Small ncRNAs are categorized in to small interfering RNAs (siRNAs) and miRNAs. Intermediate ncRNAs are small nuclear RNAs that are involved in splicing during protein synthesis, nucleolar RNAs that modify ribosome RNA, transcription start site (TSS)-associated RNAs and promoter-associated small RNAs [44]. Other ncRNAs with sizes over 200 nucleotides are categorized as lncRNAs.

These small, single-stranded RNA sequences not only help us improve our understanding of the physiological and pathophysiological processes at the cellular level, but might also become a valuable part of clinical practice in the future [45].

Eiring et al. reported that the dual role of miRNA genes in silencing activity is through base pairing with mRNA targets or decoying activity that interferes with the function of regulatory proteins in the development of different diseases. By the same token, the authors introduced a new concept that miRNAs can work as molecular decoys for RNA-binding proteins [46].

In the miRNAs biogenesis pathway, Drosha and Dicer, the two miRNA processing enzymes that are required for the maturation of miRNAs, are spatially separated, being localized in the nucleus and in the cytoplasm, respectively. Main function of miRNAsis to inhibit protein synthesis of protein-coding genes, either by inhibition of translation or mRNA degradation. Additionally, miRNAs can switch between translation repression and activation in coordination with cell cycle [47].

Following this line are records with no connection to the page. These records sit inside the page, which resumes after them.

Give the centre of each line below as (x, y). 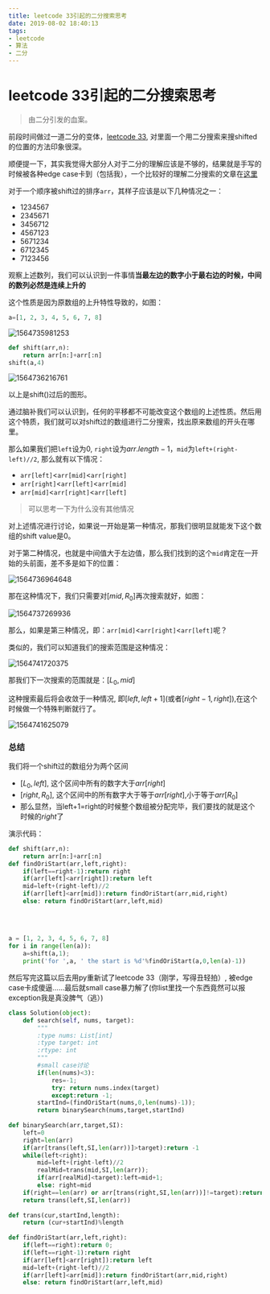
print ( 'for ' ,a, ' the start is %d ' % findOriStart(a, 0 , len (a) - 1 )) (135, 961)
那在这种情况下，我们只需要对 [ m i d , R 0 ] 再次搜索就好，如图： (107, 597)
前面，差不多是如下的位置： (75, 563)
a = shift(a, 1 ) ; (46, 954)
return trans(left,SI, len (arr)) (77, 1200)
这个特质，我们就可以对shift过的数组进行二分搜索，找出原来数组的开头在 (128, 422)
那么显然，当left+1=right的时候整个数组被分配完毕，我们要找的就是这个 (137, 806)
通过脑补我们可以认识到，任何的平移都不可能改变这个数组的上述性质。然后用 (135, 412)

miRNAs which are most abundant in the skeletal or heart muscle, are the so-called myomiRs [48]. miR-1, miR-133, miR-208 and miR-499 are among the most widely investigated miRNAs in cardiac pathologies [49,50].

A recent report suggested that miR-1-1 and miR-1-2 were specifically expressed in cardiac and skeletal muscle precursor cells and that miR-1 regulates ventricular cardio myocytes [51]. Following this finding, Cheng et al. reported that miRNA-1 promotes myogenesis, while miR-133 which is clustered with miR-1, stimulates myoblast proliferation [51]. Later on, Rooij et al. reported the association of miRNAs with HF and cardiac hypertrophy [52]. Additionally, more than 100 miRNAs were identified to be dysregulated during cardiac hypertrophy and HF using miRNA microarray analysis [53].

ncRNAs and HTN

New drug development is based on targeting genes and their encoded proteins being involved in various signalling pathways. Although pharmacotherapies using various classes of drugs have been shown to have some efficacy in reducing cardiovascular mortality (33%), major adverse cardiovascular events (29%) and HF (37%), HTN remains one of the world’s greatest public health hazards [54]. This highlights the need to further understand the underlying molecular mechanisms of HTN and targeted therapeutic treatments.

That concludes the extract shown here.